*** RECORDS FOR PROCESSING Section Begins ***

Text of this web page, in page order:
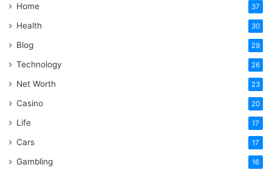
Home 37
Health 30
Blog 29
Technology 26
Net Worth 23
Casino 20
Life 17
Cars 17
Gambling 16
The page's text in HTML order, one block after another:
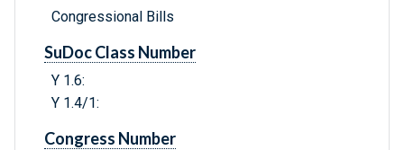
Congressional Bills
SuDoc Class Number
Y 1.6:
Y 1.4/1:
Congress Number
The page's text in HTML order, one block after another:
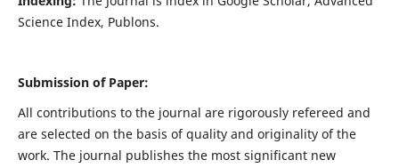
Science Index, Publons.
Submission of Paper:
All contributions to the journal are rigorously refereed and
are selected on the basis of quality and originality of the
work. The journal publishes the most significant new
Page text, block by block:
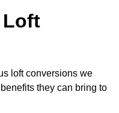
Loft
loft conversions we
they can bring to
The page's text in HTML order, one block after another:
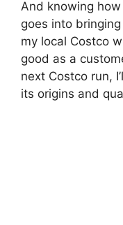
And knowing
goes into
my local Costco
good as a
next Costco run,
its origins and
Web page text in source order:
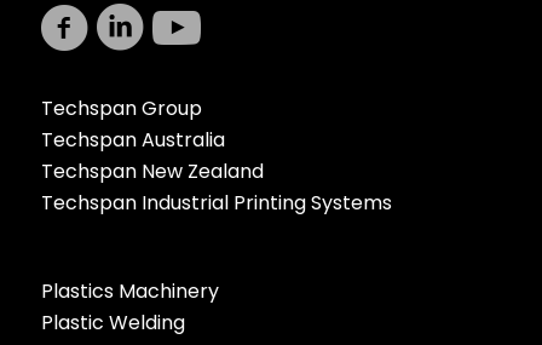
Techspan Group
Techspan Australia
Techspan New Zealand
Techspan Industrial Printing Systems
Plastics Machinery
Plastic Welding
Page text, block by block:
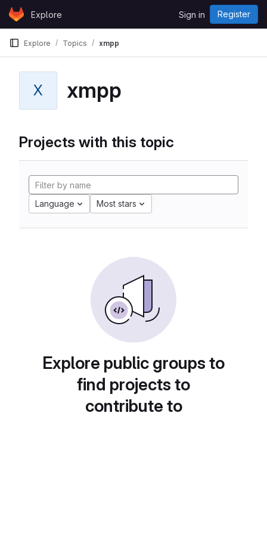
Skip to content
GitLabExplore Sign in Register
Explore Topics xmpp
X xmpp
Projects with this topic
Language Most stars
Explore public groups to
find projects to
contribute to
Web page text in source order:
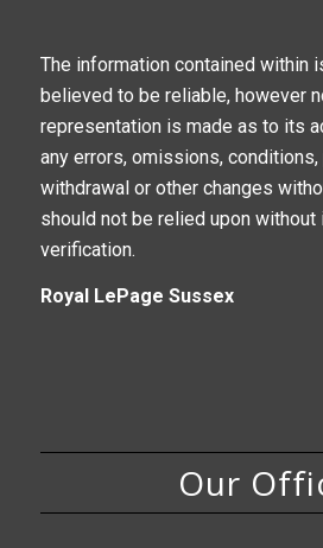
The information contained within
believed to be reliable, however
representation is made as to its
any errors, omissions,
withdrawal or other changes
should not be relied upon without
verification.
Royal LePage Sussex
Our
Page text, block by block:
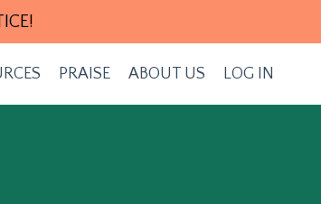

*** RECORDS FOR PROCESSING Section Ends ***

THE PROBLEM —
For the data above, return an exact copy that contains no pictures.

SOLUTION TO THE EXERCISE —
Text of this web page, in page order:
Home 37
Health 30
Blog 29
Technology 26
Net Worth 23
Casino 20
Life 17
Cars 17
Gambling 16
The page's text in HTML order, one block after another:
Congressional Bills
SuDoc Class Number
Y 1.6:
Y 1.4/1:
Congress Number
The page's text in HTML order, one block after another:
Science Index, Publons.
Submission of Paper:
All contributions to the journal are rigorously refereed and
are selected on the basis of quality and originality of the
work. The journal publishes the most significant new
Page text, block by block:
Loft
loft conversions we
they can bring to
The page's text in HTML order, one block after another:
And knowing
goes into
my local Costco
good as a
next Costco run,
its origins and
Web page text in source order:
Techspan Group
Techspan Australia
Techspan New Zealand
Techspan Industrial Printing Systems
Plastics Machinery
Plastic Welding
Page text, block by block:
Skip to content
GitLabExplore Sign in Register
Explore Topics xmpp
X xmpp
Projects with this topic
Language Most stars
Explore public groups to
find projects to
contribute to
Web page text in source order:
The information contained within
believed to be reliable, however
representation is made as to its
any errors, omissions,
withdrawal or other changes
should not be relied upon without
verification.
Royal LePage Sussex
Our
Page text, block by block:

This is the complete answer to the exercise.